Clinical trials suffer from a dearth of participants, the Wall Street Journal reports.
Only some 10 percent of people in the US participate in clinical trials and only between 3 percent and 5 percent of cancer patients partake in trials testing new treatments, Laura Landro writes at the Journal. Overall, she adds, about 40 percent of clinical trials don't recruit enough people.
But the US National Institutes of Health, Food and Drug Administration, and research groups want to make changes to overcome some of these recruitment issues, Landro says. For instance, the NIH and FDA have developed new formats for researchers devising study protocols to use that more clearly describe the study's purpose, risk and benefits, and time required of participants, and the agencies are working on modernizing informed consent documents so they are easier to understand.
Landro adds that studies have indicated that patients are more apt to participate in a clinical trial when they trust the physician who recommends it.

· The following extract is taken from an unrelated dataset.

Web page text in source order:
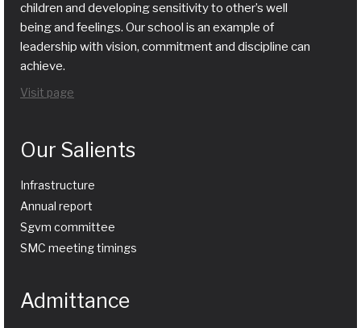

When Yolanda Johnson was first diagnosed with triple-negative breast cancer, she declined to take part in a study and she tells the Journal that she was in a state of shock at the time. Later, after her cancer spread and a nurse took the time to explain what the trial entailed, Johnson decided to take part in a trial of an immunotherapy drug. "She took the time to explain what it was all about," Johnson tells Landro. "The way it was presented made me feel more comfortable and at ease and there was no pressure at all."